Of course, people often pretend to like you. Politeness makes working with others possible. Often, you have to look at someone’s eyes when they are unguarded, watch their behaviour over time, before you sometimes even begin to have an idea what they think of you. We do a lot to be liked, at least liked by people it is important for us to be liked by. We alter what we do, feel. Often we pretend to be someone else because someone else is often more liked.
I learned that early on.
In school I realized the impact of personality. I wanted to be the someone who was popular—but although I tried, I did not care enough to change. At least, not consistently.
Or was unable to change.
Same through college and graduate school, where arguably I was the least popular student. It all led to my specialization, which I saw as a road to curing my anger. To achieve at work, I had to not only be talented. People had to be willing to work with me. My solution? Find work where I was isolated yet could work on my goal. I managed that. I had only one assistant—and they kept changing—and was not required to talk to colleagues.
But I still had people around me and managed to alienate almost all of them. They would eventually sign a letter to Pinetree demanding I be fired. Previously, I did not mind eating alone in the cafeteria but now I ate with other staff and it felt good.
It had taken a great deal for them to at least pretend they liked me. My own actions played only a part.
Previously, I’d left a jar of candy in my office, as an encouragement to visitors. No one ate any. And it was hard to chat up people I cared nothing about.

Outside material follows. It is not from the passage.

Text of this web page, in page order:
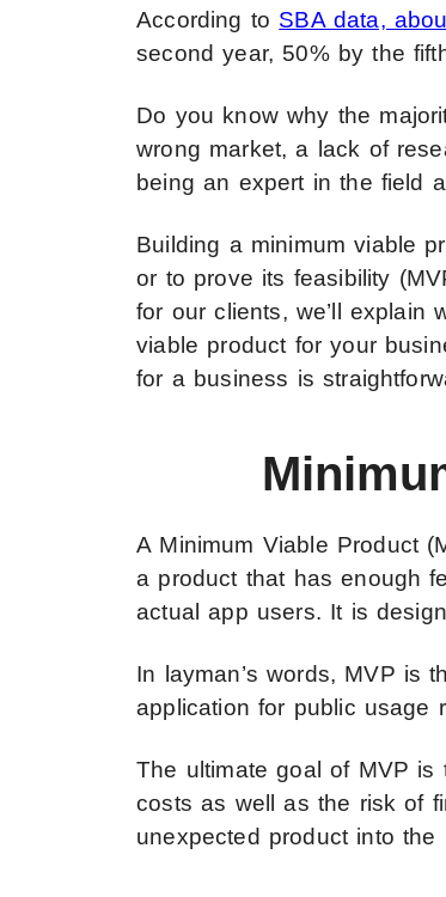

I still did not care about them but in the last weeks, staff began dropping by. It was a pleasure, regularly refilling the candy bowl. Being transactional and everyone being united by stress led to me being liked more and I could see the results. And when I went home, I did things Phyllis wanted.
If all this sounds transactional, cold and distant, I agree it was. It was part of my ongoing problem. Life should go beyond giving to get.
We played double solitaire after dinner. As we sat together, flipping cards, she said, “I’ve received an alert. May have to go off again.”
“Anything to do with my meeting today?”
“Feels like it.”
“He made their role on death row sound innocent. That it was my choice. I guess it was.”
She flipped a card. “The two guards had a choice. Probably not the third.” She finished going through the deck for the first time, turned it over and continued. We played through several games, winning about half the time. That felt right.
Then she kissed me and we cuddled. I enjoyed being liked. But it took a while to fall asleep, lying next to her as she gently snored.
Life should go beyond giving to get.
I had to figure out what that meant and how to do it.
Caring about people was very important but I was not sure how to do that.